__TASK STATEMENT__.
Copies of all lines containing the string "значения" are needed from the data below.
[Opening ENTRIES SUPPLIED section]
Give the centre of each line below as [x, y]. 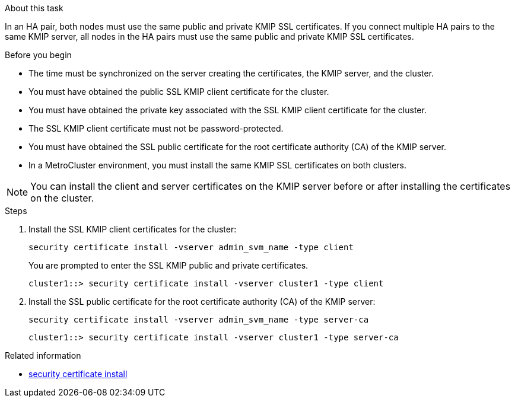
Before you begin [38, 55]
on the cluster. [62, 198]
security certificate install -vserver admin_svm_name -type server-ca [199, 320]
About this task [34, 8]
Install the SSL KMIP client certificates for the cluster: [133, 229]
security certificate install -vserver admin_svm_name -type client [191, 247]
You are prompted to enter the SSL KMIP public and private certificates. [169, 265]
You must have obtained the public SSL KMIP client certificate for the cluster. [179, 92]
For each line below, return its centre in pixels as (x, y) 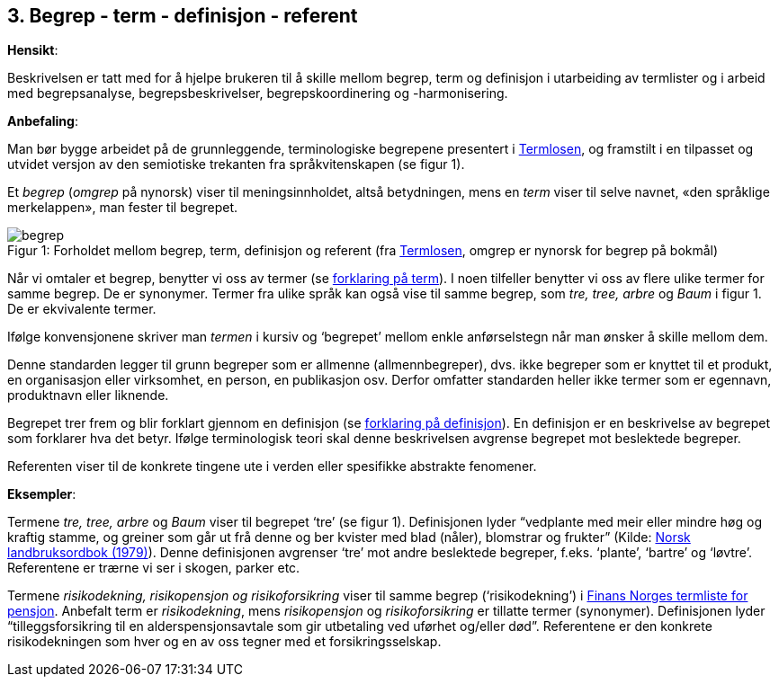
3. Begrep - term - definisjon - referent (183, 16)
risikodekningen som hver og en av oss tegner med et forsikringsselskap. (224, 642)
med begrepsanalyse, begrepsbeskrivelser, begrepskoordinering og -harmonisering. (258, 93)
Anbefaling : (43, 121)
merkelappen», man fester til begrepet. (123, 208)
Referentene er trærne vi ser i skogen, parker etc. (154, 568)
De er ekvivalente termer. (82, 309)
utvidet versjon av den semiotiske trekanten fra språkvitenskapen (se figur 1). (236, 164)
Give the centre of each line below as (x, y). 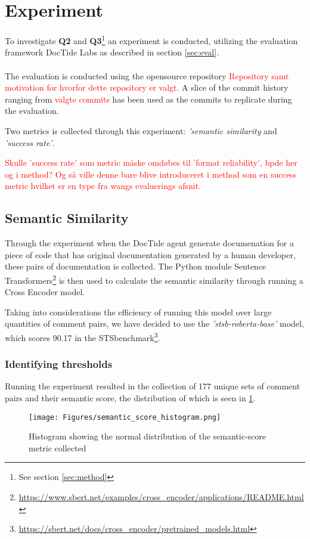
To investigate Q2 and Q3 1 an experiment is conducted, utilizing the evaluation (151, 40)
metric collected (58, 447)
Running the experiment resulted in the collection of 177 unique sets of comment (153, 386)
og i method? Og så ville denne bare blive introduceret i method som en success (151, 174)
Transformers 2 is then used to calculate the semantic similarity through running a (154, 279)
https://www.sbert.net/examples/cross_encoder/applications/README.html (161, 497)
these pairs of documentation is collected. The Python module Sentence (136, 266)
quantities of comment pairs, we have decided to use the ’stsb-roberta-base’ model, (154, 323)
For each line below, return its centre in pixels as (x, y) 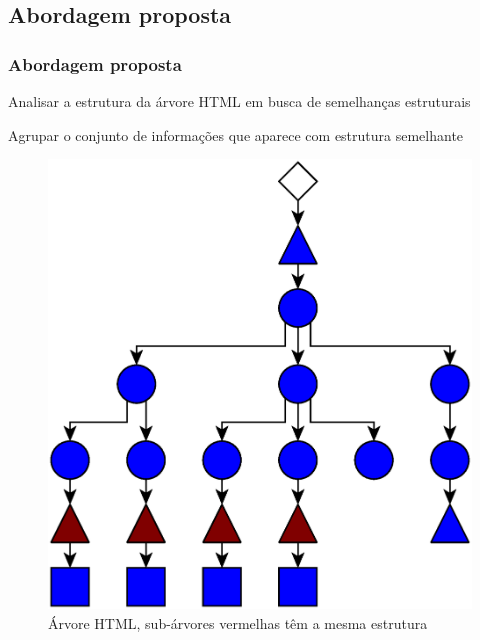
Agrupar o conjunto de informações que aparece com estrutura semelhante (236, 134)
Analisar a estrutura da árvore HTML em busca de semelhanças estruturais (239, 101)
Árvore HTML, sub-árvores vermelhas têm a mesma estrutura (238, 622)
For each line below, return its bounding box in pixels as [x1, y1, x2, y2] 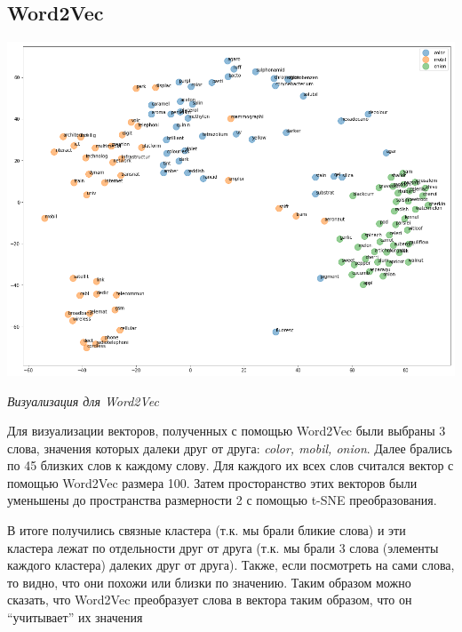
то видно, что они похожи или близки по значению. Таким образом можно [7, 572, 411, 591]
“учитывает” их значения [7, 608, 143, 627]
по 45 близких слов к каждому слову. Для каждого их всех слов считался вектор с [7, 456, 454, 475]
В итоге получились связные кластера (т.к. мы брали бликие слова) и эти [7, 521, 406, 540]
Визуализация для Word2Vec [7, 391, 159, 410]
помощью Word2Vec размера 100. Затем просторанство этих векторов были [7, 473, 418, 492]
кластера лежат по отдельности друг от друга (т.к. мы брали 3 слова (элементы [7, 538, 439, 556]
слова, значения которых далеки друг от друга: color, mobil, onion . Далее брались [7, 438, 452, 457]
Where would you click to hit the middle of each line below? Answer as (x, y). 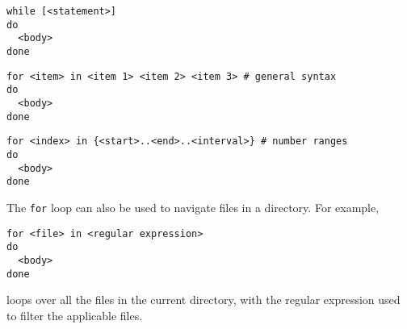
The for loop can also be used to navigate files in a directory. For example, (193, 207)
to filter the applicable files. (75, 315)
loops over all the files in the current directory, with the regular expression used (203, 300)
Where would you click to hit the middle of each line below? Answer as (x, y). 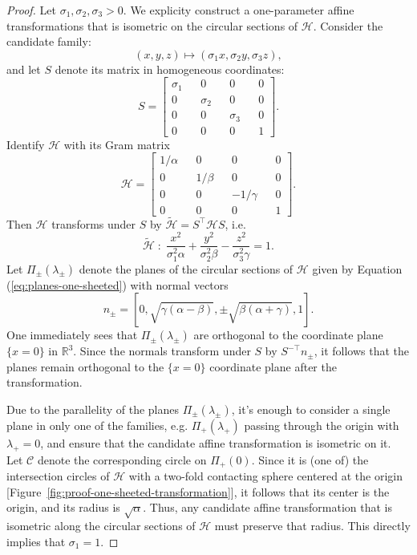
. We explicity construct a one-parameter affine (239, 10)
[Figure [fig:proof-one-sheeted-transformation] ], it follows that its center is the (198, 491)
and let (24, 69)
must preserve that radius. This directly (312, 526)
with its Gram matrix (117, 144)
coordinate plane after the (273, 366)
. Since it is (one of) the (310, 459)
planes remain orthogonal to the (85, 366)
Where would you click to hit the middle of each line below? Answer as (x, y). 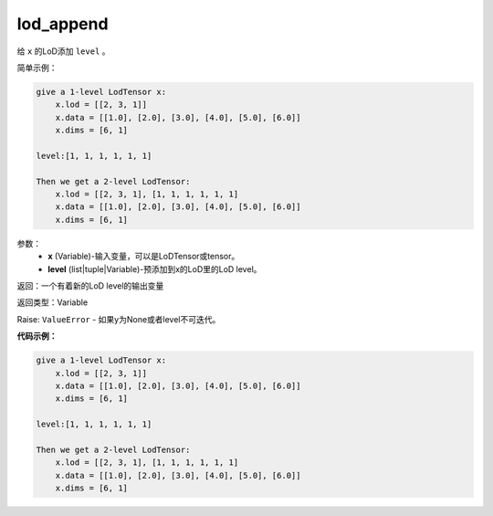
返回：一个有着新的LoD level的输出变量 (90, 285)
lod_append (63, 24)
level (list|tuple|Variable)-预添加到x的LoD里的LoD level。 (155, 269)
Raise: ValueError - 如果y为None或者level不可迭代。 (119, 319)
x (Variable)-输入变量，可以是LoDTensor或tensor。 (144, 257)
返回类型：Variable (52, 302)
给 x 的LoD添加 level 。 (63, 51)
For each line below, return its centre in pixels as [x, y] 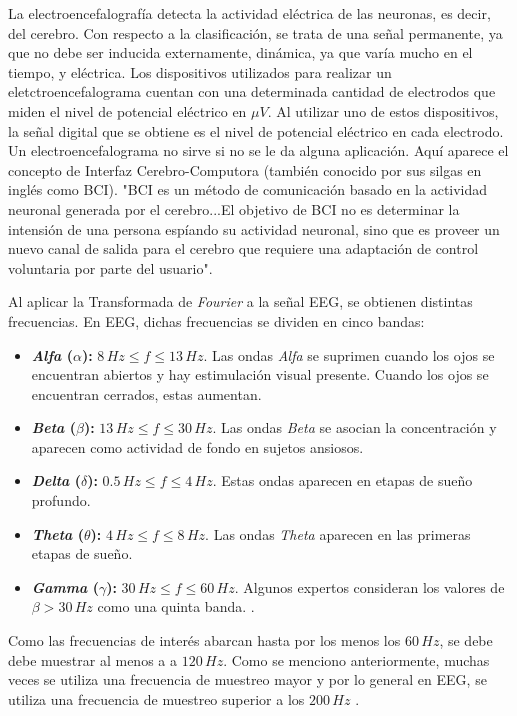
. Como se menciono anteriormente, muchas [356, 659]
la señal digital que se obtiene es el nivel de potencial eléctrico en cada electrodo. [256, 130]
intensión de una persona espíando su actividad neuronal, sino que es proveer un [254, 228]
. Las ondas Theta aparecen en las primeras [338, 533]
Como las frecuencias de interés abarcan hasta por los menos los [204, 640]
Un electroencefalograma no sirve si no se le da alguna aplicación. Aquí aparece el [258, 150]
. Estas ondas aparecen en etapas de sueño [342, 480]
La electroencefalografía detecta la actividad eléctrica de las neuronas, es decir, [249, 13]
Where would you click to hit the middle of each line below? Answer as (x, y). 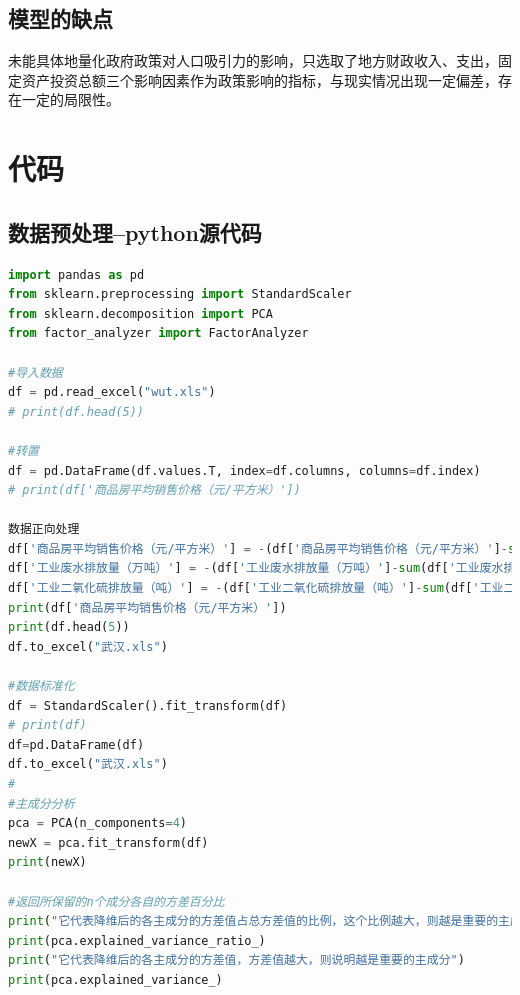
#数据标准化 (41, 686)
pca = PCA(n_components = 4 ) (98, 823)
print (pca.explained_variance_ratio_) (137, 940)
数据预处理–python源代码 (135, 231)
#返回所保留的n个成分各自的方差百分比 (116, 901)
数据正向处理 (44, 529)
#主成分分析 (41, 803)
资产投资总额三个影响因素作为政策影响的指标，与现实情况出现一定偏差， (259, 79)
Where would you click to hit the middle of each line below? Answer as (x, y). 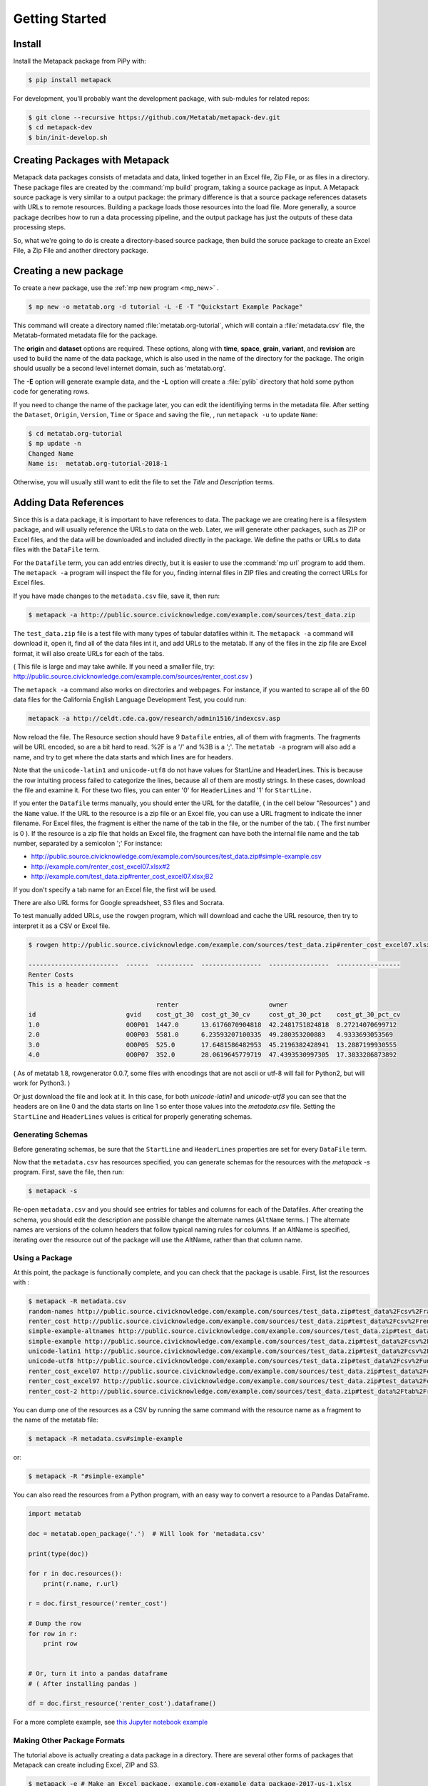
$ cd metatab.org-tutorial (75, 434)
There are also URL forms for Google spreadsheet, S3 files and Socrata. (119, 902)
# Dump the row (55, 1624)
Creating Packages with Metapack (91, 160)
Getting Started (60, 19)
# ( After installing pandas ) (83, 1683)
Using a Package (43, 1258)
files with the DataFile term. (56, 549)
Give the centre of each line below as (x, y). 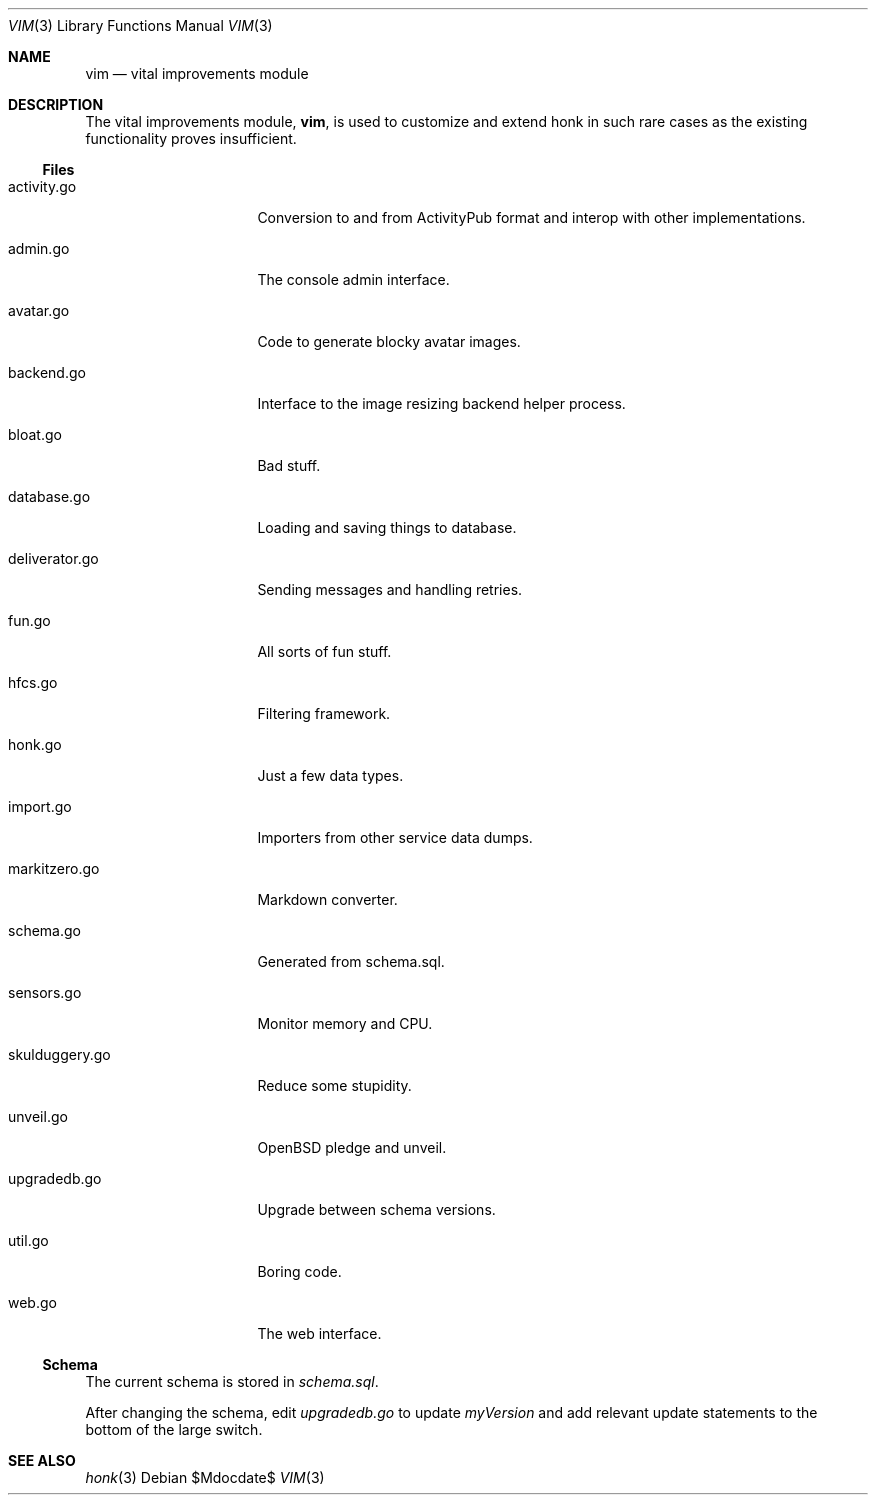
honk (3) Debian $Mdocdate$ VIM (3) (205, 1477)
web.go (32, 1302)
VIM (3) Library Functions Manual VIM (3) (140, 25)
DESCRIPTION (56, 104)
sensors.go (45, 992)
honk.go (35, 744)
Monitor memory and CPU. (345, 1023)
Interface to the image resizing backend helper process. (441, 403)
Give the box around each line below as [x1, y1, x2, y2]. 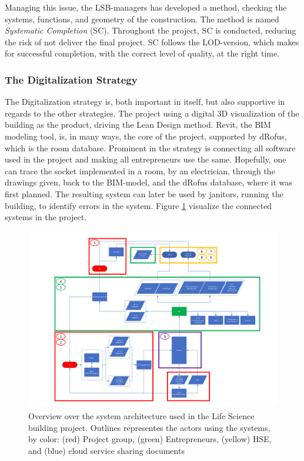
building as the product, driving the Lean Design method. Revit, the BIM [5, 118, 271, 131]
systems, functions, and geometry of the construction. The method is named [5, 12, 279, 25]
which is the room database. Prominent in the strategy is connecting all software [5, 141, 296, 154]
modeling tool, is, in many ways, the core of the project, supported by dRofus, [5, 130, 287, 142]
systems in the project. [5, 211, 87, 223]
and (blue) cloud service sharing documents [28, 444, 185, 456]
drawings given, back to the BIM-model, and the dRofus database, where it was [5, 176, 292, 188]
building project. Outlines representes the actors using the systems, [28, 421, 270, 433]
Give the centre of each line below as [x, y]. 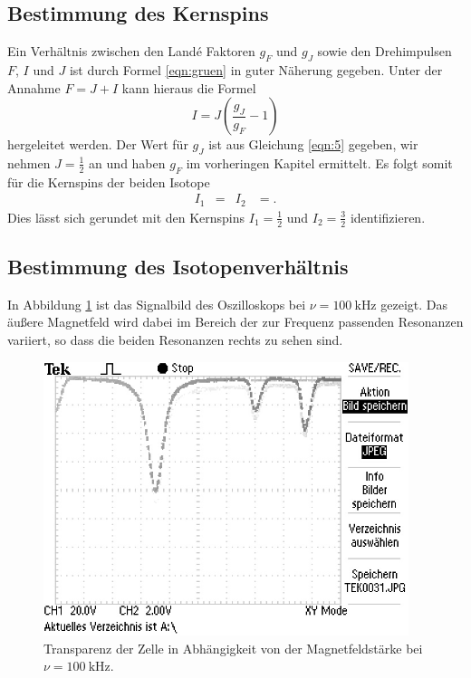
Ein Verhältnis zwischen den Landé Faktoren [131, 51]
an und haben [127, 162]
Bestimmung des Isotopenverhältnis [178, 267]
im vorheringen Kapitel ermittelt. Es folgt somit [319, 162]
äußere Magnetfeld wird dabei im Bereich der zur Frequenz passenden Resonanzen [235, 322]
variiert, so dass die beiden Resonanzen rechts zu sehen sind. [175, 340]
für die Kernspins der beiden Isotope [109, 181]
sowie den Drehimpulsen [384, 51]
[Closing ENTRIES SUPPLIED section]
__ANSWER TO THIS PROBLEM__.
“учитывает” их значения [7, 608, 143, 627]
слова, значения которых далеки друг от друга: color, mobil, onion . Далее брались [7, 438, 452, 457]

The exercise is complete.